The LARA domain mediates RavA-LdcI and RavA-RavA interactions. (A) Fit of the RavA hexameric model and LdcI decamer into the EM envelope of the LdcI-RavA complex (12) viewed from the side (Left) and the top (Right). One LdcI dimer is colored in red (the upper monomer) and green (the lower monomer). ppGpp bound to LdcI is drawn as blue spheres. (B) Biacore sensorgrams and equilibrium binding curves showing the interaction between LdcI (on chip) and WT RavA in the absence of nucleotide (Left), or WT RavA in the presence of ATP (Middle), or the LARA domain (Right). (C) Biacore sensorgram showing the lack of interaction between LdcI (on chip) and RavAΔLARA at 15 μM. (D) Biacore sensorgrams and equilibrium binding curves showing the interaction between WT RavA and LARA domain (Left) and the very weak interaction between RavAΔLARA and LARA domain (Right).

Fig. 4.

RavA binding to LdcI antagonizes the inhibitory effect of ppGpp on LdcI activity. (A) The ATPase activity of RavA measured by ITC in the presence of different nucleotides. Error bars represent the standard deviation of the average of three experiments. (B) LdcI activity measured by ITC in the presence of RavA or RavAΔLARA and/or ppGpp. Note that the concentrations of proteins, substrate, and inhibitor are the final concentrations after mixing.
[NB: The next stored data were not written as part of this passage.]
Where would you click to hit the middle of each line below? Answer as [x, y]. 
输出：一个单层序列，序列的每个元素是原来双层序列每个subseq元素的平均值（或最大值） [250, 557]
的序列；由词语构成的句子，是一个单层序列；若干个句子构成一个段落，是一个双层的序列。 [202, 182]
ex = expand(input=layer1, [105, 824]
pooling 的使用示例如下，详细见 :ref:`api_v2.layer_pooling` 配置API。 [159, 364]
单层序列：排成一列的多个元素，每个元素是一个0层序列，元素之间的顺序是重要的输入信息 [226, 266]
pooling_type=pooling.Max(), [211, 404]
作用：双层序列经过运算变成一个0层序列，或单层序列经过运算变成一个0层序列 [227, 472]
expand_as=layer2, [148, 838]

In this panel, the RavA-LdcI complex is preformed in the syringe before adding ppGpp. (C) LdcI activity measured by ITC. In this experiment, LdcI-ppGpp complex is preformed in the well before adding RavA. (D) The effect of RavA overexpression on LdcI activity in the cell. ΔcadBA knockout strains and WT cells overexpressing RavA, RavAΔLARA, or RavA(K52Q) were grown to log phase in defined rich media buffered at pH 5. RavA, RavAΔLARA, or RavA(K52Q) were induced and cells were then shifted to minimal media weakly buffered at pH 5 containing no amino acids to induce ppGpp production and supplemented with 30 mM lysine. The OD₆₀₀ of the cells is shown (Top); the pH of the culture media is shown (Bottom Left). (Bottom Right) The increase in pH/OD₆₀₀ normalized to the value at 0+ (right after shift). Each time point is the result of at least three replicates. Error bars represent the standard deviations of the measurements.